Hollanda’nın başkenti Amsterdam 11 milyon tahta kazık üzerine inşa edilmiş
bir şehir. Amstel nehrinin Zuiderzee (Kuzey Denizi) ile buluştuğu noktaya
kurulmuştur. Şehirdeki kanallar nedeniyle kuzeyin Venedik’i de denilebilir.
Güzelliği nedeniyle bana göre Avrupa’da görülmesi gereken yerlerden biri.
Şehirde yaşayan insanlar açık fikirli, hoşgörülü ve turistlere karşı
sıcakkanlılar.
Kanalların etrafındaki tarihi binalar tahta kazıklar üzerine oturtulmuştur. Çoğu evler kazıkların çürümesi nedeniyle yana doğru yatmıştır. Evlerin pencereleri büyüktür. Bu durum hem ağırlığın düşmesine hem de evler küçük ve dar olduğundan eşyaların pencereden eve taşınmasını sağlamaktadır. Evlerin üst kısmında eşyaların taşınması için makara bulunmaktadır. Bazı evlerin öne doğru eğilmiş olduğu göze çarpmaktadır. Bunun nedeni olarak eşyaların yukarı taşınması sırasında binaya zarar vermesinin engellenmesi gösterilmektedir. Öte yandan geçmiş dönemde binaların eğikliğinin zenginlik göstergesi olarak kabul edildiği de söylenmektedir. Evler tuğladan inşa edilmiş olup, zenginlerin evleri ithal taşla kaplıdır.Şehirde yeterince arazi bulunmadığından kanal üzerindeki evlerde veya
teknelerde yaşayan insanlar dahi bulunmaktadır.
Amsterdam oldukça küçük bir şehirdir. Çoğu yere tramvay veya yürüyerek
ulaşım mümkün. Öte yandan bisiklet çok fazla. Şehirde katlı bisiklet
otoparkları dahi bulunuyor. Genelde kullanılan bisikletlerin modern ve yeni
olmadığı gözlemlenir. Bu durum bisiklet hırsızlıklarından kaynaklanmaktadır.

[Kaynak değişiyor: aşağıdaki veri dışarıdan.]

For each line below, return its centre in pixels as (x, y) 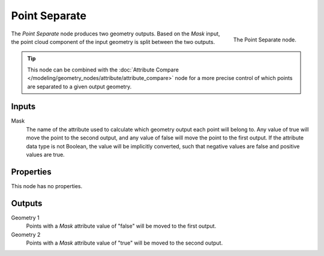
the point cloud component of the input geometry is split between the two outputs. (113, 41)
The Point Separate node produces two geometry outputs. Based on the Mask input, (115, 34)
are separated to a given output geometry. (79, 87)
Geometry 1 (25, 218)
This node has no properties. (47, 186)
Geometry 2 (26, 234)
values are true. (46, 154)
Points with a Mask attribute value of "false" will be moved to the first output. (121, 226)
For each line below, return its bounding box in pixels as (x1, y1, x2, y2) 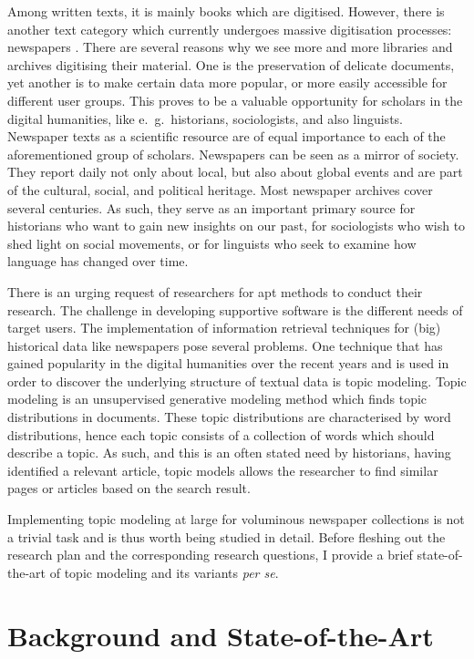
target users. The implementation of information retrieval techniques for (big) (7, 318, 441, 337)
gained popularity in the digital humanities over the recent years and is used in (7, 354, 449, 373)
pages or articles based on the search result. (7, 479, 251, 498)
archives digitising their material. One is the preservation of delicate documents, (7, 55, 455, 74)
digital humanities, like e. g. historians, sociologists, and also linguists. (7, 108, 403, 128)
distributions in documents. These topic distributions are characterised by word (7, 407, 451, 427)
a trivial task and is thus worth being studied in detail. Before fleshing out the (7, 527, 446, 546)
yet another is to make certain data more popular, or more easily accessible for (7, 73, 448, 92)
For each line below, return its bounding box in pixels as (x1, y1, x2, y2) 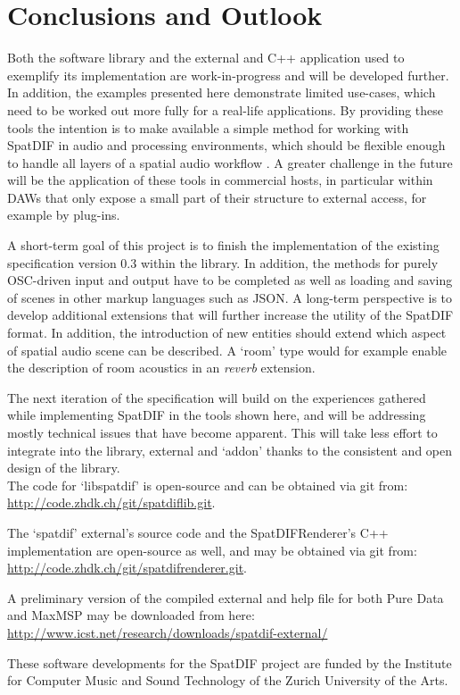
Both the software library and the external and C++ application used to (7, 48, 405, 67)
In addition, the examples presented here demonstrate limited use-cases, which (7, 83, 436, 102)
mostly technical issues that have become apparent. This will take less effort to (7, 423, 438, 441)
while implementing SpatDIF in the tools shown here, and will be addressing (7, 406, 426, 424)
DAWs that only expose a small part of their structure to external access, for (7, 188, 427, 206)
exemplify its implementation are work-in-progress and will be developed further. (7, 65, 449, 84)
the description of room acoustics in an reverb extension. (7, 358, 316, 377)
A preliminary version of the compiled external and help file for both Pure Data (7, 588, 444, 607)
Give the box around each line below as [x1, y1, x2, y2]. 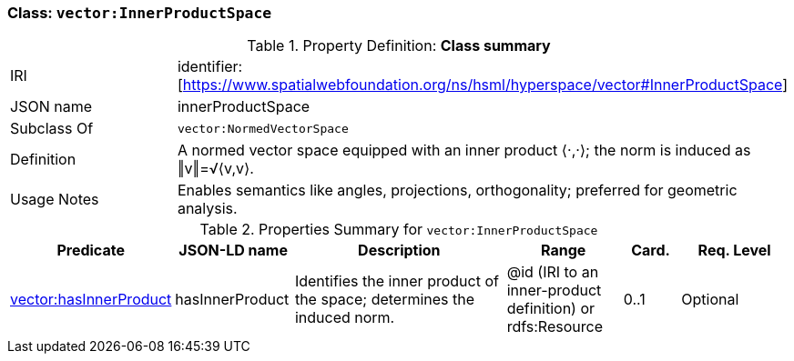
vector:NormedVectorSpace [177, 121, 349, 135]
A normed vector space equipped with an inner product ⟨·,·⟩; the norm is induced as [177, 141, 751, 160]
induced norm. [294, 308, 395, 327]
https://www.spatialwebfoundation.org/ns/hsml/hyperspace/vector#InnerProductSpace [182, 75, 783, 95]
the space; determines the [294, 290, 475, 309]
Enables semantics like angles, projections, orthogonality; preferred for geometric [177, 181, 738, 200]
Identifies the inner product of [294, 272, 499, 291]
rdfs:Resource [506, 317, 603, 336]
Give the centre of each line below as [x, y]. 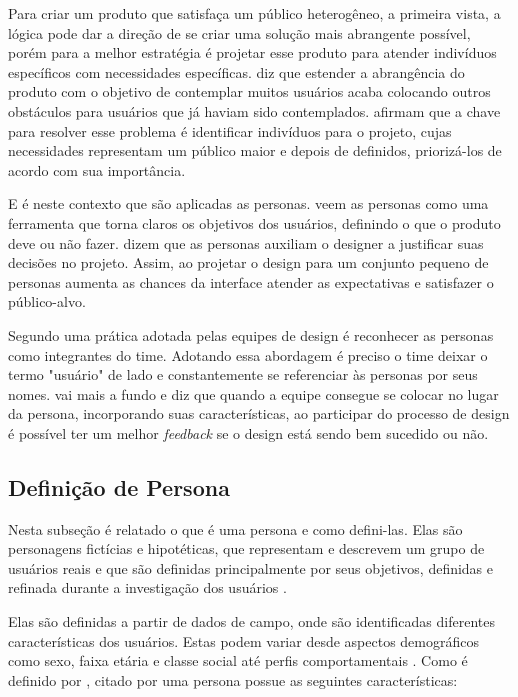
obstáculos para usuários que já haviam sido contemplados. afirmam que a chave [254, 110]
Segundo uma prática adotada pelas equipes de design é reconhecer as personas [251, 334]
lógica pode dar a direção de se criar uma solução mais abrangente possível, [239, 32]
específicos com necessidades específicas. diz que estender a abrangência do [236, 71]
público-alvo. [47, 301]
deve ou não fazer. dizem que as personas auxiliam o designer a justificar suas [246, 242]
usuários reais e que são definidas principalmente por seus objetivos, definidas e [251, 567]
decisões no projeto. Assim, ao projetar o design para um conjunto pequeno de [248, 262]
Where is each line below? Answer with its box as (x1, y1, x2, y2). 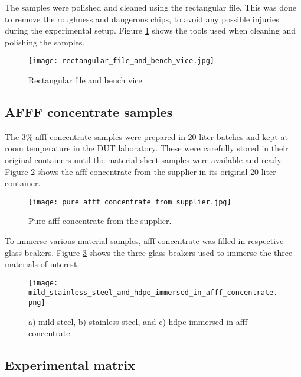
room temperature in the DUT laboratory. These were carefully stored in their (5, 142, 289, 154)
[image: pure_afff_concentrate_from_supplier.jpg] (28, 197, 231, 206)
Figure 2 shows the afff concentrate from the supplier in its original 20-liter (5, 165, 276, 177)
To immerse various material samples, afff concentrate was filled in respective (5, 235, 284, 247)
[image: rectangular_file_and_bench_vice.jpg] (28, 57, 214, 66)
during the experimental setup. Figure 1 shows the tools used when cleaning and (5, 24, 296, 37)
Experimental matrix (5, 356, 135, 374)
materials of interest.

Hava yazın bile oldukça soğuk olabilmekte ve sürekli yağış almaktadır. Bu
nedenle şehri gezerken şemsiye ve kalın giysiler bulundurmakta yarar var.
Gezilecek Yerler
Centraal Station
1889 tarihli olup Damrak bulvarı üzerinden Dam
Meydanına çıkılabilmektedir. Şehrin kalbindedir. Bu bina 3 tane yapay ada
üzerinde 8.687 adet tahta kazık kullanılarak inşa edilmiştir.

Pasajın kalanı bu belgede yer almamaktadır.